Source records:
▬▬▬

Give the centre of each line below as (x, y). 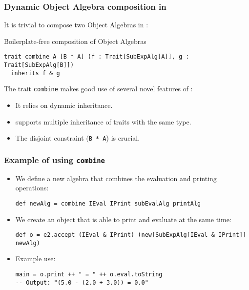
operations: (32, 188)
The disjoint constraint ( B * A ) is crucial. (78, 138)
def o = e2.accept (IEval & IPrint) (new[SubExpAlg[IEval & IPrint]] (131, 235)
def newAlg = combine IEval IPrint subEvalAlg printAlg (108, 203)
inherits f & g (35, 73)
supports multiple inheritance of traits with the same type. (103, 121)
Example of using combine (54, 159)
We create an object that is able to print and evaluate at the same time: (123, 219)
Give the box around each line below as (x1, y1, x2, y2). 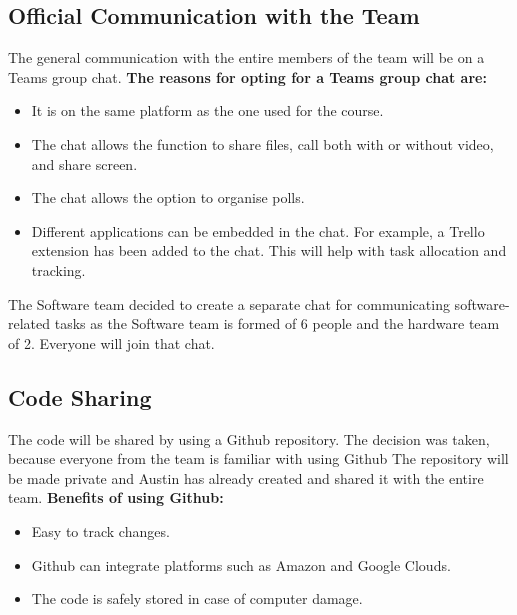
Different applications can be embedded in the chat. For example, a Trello (31, 220, 485, 241)
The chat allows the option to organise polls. (31, 187, 305, 208)
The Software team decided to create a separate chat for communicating (8, 293, 450, 314)
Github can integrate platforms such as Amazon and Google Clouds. (31, 554, 451, 575)
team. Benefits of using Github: (8, 487, 224, 508)
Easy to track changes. (31, 520, 170, 541)
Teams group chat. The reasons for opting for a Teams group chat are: (8, 66, 487, 87)
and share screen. (31, 153, 138, 174)
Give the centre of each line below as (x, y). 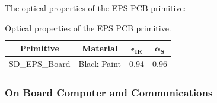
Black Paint (100, 64)
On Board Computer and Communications (109, 93)
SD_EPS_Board (40, 64)
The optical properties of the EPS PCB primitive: (95, 8)
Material (100, 48)
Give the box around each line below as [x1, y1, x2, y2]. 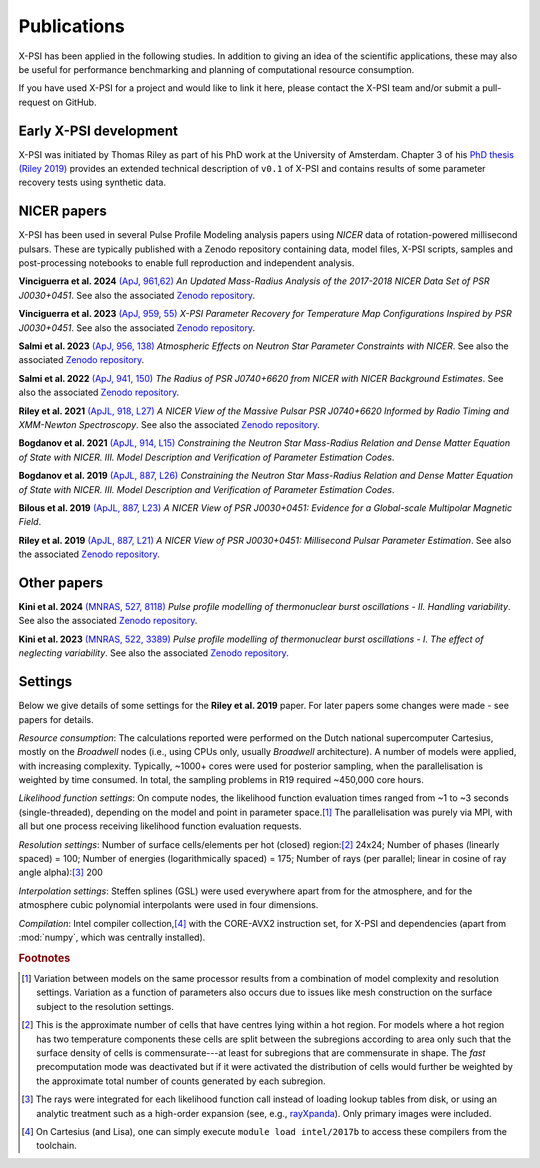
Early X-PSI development [18, 122, 179, 139]
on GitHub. [52, 96, 97, 108]
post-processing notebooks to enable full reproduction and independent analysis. [18, 257, 355, 269]
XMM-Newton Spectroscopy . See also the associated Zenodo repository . [18, 419, 320, 430]
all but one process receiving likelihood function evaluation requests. [18, 820, 302, 832]
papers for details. [18, 713, 94, 725]
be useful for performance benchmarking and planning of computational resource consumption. [18, 63, 415, 75]
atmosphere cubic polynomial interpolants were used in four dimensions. [18, 899, 319, 911]
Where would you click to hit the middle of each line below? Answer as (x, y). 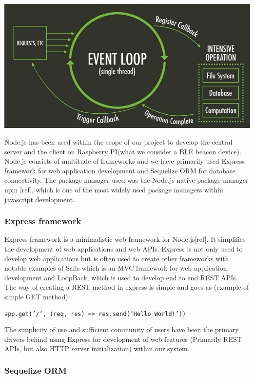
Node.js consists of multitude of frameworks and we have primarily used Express (125, 161)
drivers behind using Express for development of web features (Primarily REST (123, 339)
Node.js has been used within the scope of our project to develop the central (118, 141)
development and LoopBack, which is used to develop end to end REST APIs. (121, 277)
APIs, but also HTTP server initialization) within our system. (97, 348)
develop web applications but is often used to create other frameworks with (117, 258)
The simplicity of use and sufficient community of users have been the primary (122, 329)
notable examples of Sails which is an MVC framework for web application (116, 268)
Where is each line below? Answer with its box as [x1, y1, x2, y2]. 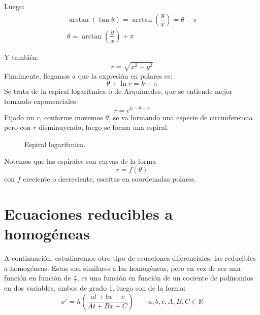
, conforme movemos [40, 112, 103, 122]
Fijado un [4, 112, 35, 122]
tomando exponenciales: [4, 95, 78, 106]
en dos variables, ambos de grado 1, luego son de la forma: [4, 282, 186, 293]
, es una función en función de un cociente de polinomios [77, 272, 253, 283]
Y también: [4, 51, 39, 62]
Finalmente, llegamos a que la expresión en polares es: [4, 70, 173, 81]
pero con [4, 122, 31, 132]
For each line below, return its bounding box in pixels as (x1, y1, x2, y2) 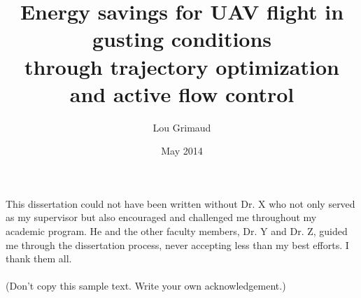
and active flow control (69, 79, 295, 108)
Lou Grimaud (153, 120, 211, 134)
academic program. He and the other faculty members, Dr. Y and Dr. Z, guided (6, 224, 348, 239)
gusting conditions (92, 24, 272, 53)
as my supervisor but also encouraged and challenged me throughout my (6, 210, 317, 225)
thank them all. (6, 251, 72, 266)
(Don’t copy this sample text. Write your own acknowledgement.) (6, 278, 286, 293)
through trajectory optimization (24, 52, 339, 80)
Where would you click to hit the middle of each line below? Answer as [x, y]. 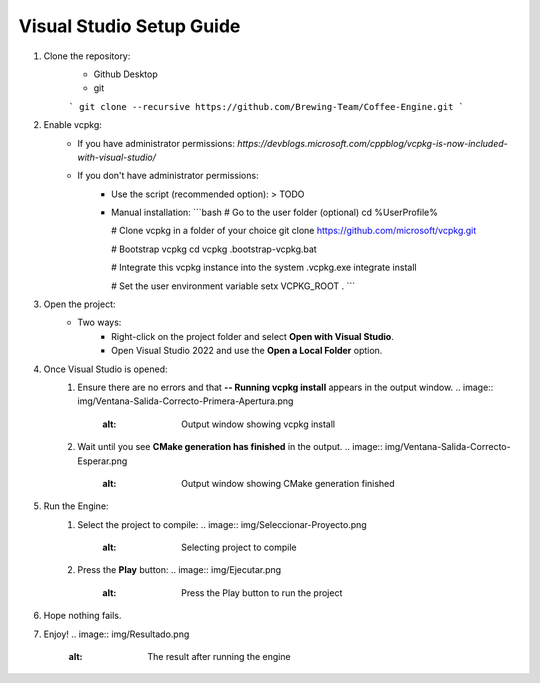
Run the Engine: [76, 506]
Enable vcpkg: [72, 125]
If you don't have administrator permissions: [168, 176]
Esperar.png [102, 461]
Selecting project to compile [239, 547]
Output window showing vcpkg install [258, 424]
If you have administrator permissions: [156, 143]
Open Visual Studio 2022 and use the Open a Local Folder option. [247, 351]
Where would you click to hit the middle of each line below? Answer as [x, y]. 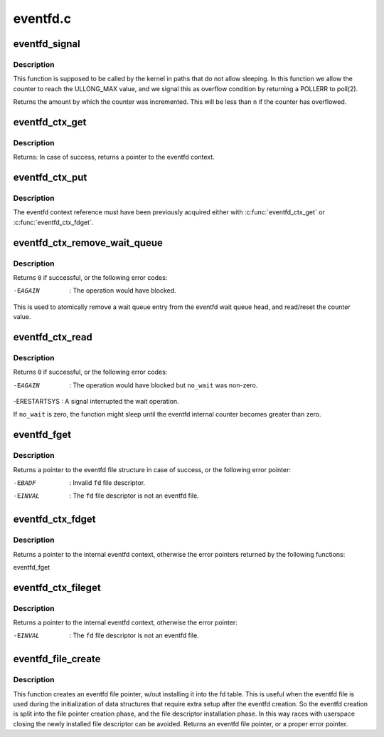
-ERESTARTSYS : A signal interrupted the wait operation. [96, 402]
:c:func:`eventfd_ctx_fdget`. [53, 222]
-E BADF [25, 483]
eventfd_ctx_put [50, 178]
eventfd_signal [47, 44]
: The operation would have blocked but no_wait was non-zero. [164, 385]
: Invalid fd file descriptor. [107, 483]
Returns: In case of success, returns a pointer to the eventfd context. [114, 157]
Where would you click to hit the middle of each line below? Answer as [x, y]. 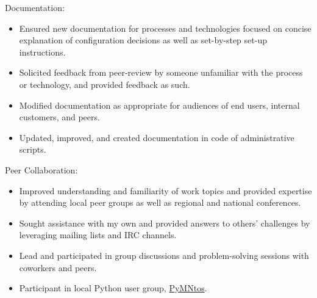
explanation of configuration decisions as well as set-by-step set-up [143, 40]
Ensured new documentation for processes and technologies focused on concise [165, 28]
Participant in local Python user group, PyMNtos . [113, 288]
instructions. [42, 52]
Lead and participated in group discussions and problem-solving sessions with [164, 255]
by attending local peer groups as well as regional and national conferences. [160, 202]
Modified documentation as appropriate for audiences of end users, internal [159, 105]
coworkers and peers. [58, 267]

▬▬▬

→ WHAT THE TASK ASKS
All the lines above are to be given again exactly as they read, with the pictures removed.

→ RESPONSE
Give the centre of each line below as (x, y). 
operations: (32, 188)
The disjoint constraint ( B * A ) is crucial. (78, 138)
def o = e2.accept (IEval & IPrint) (new[SubExpAlg[IEval & IPrint]] (131, 235)
def newAlg = combine IEval IPrint subEvalAlg printAlg (108, 203)
inherits f & g (35, 73)
supports multiple inheritance of traits with the same type. (103, 121)
Example of using combine (54, 159)
We create an object that is able to print and evaluate at the same time: (123, 219)
Give the box around each line below as (x1, y1, x2, y2). 
Different applications can be embedded in the chat. For example, a Trello (31, 220, 485, 241)
The chat allows the option to organise polls. (31, 187, 305, 208)
The Software team decided to create a separate chat for communicating (8, 293, 450, 314)
Github can integrate platforms such as Amazon and Google Clouds. (31, 554, 451, 575)
team. Benefits of using Github: (8, 487, 224, 508)
Easy to track changes. (31, 520, 170, 541)
Teams group chat. The reasons for opting for a Teams group chat are: (8, 66, 487, 87)
and share screen. (31, 153, 138, 174)
Give the centre of each line below as (x, y). 
Black Paint (100, 64)
On Board Computer and Communications (109, 93)
SD_EPS_Board (40, 64)
The optical properties of the EPS PCB primitive: (95, 8)
Material (100, 48)
Give the box around each line below as [x1, y1, x2, y2]. 
Early X-PSI development [18, 122, 179, 139]
on GitHub. [52, 96, 97, 108]
post-processing notebooks to enable full reproduction and independent analysis. [18, 257, 355, 269]
XMM-Newton Spectroscopy . See also the associated Zenodo repository . [18, 419, 320, 430]
all but one process receiving likelihood function evaluation requests. [18, 820, 302, 832]
papers for details. [18, 713, 94, 725]
be useful for performance benchmarking and planning of computational resource consumption. [18, 63, 415, 75]
atmosphere cubic polynomial interpolants were used in four dimensions. [18, 899, 319, 911]
Where would you click to hit the middle of each line below? Answer as (x, y). 
Node.js consists of multitude of frameworks and we have primarily used Express (125, 161)
drivers behind using Express for development of web features (Primarily REST (123, 339)
Node.js has been used within the scope of our project to develop the central (118, 141)
development and LoopBack, which is used to develop end to end REST APIs. (121, 277)
APIs, but also HTTP server initialization) within our system. (97, 348)
develop web applications but is often used to create other frameworks with (117, 258)
The simplicity of use and sufficient community of users have been the primary (122, 329)
notable examples of Sails which is an MVC framework for web application (116, 268)
Where is each line below? Answer with its box as [x1, y1, x2, y2]. 
, conforme movemos [40, 112, 103, 122]
Fijado un [4, 112, 35, 122]
tomando exponenciales: [4, 95, 78, 106]
en dos variables, ambos de grado 1, luego son de la forma: [4, 282, 186, 293]
, es una función en función de un cociente de polinomios [77, 272, 253, 283]
Y también: [4, 51, 39, 62]
Finalmente, llegamos a que la expresión en polares es: [4, 70, 173, 81]
pero con [4, 122, 31, 132]
For each line below, return its bounding box in pixels as (x1, y1, x2, y2) 
and active flow control (69, 79, 295, 108)
Lou Grimaud (153, 120, 211, 134)
academic program. He and the other faculty members, Dr. Y and Dr. Z, guided (6, 224, 348, 239)
gusting conditions (92, 24, 272, 53)
as my supervisor but also encouraged and challenged me throughout my (6, 210, 317, 225)
thank them all. (6, 251, 72, 266)
(Don’t copy this sample text. Write your own acknowledgement.) (6, 278, 286, 293)
through trajectory optimization (24, 52, 339, 80)
Where would you click to hit the middle of each line below? Answer as [x, y]. 
Run the Engine: [76, 506]
Enable vcpkg: [72, 125]
If you don't have administrator permissions: [168, 176]
Esperar.png [102, 461]
Selecting project to compile [239, 547]
Output window showing vcpkg install [258, 424]
If you have administrator permissions: [156, 143]
Open Visual Studio 2022 and use the Open a Local Folder option. [247, 351]
Where would you click to hit the middle of each line below? Answer as [x, y]. 
-ERESTARTSYS : A signal interrupted the wait operation. [96, 402]
:c:func:`eventfd_ctx_fdget`. [53, 222]
-E BADF [25, 483]
eventfd_ctx_put [50, 178]
eventfd_signal [47, 44]
: The operation would have blocked but no_wait was non-zero. [164, 385]
: Invalid fd file descriptor. [107, 483]
Returns: In case of success, returns a pointer to the eventfd context. [114, 157]
Where would you click to hit the middle of each line below? Answer as [x, y]. 
explanation of configuration decisions as well as set-by-step set-up [143, 40]
Ensured new documentation for processes and technologies focused on concise [165, 28]
Participant in local Python user group, PyMNtos . [113, 288]
instructions. [42, 52]
Lead and participated in group discussions and problem-solving sessions with [164, 255]
by attending local peer groups as well as regional and national conferences. [160, 202]
Modified documentation as appropriate for audiences of end users, internal [159, 105]
coworkers and peers. [58, 267]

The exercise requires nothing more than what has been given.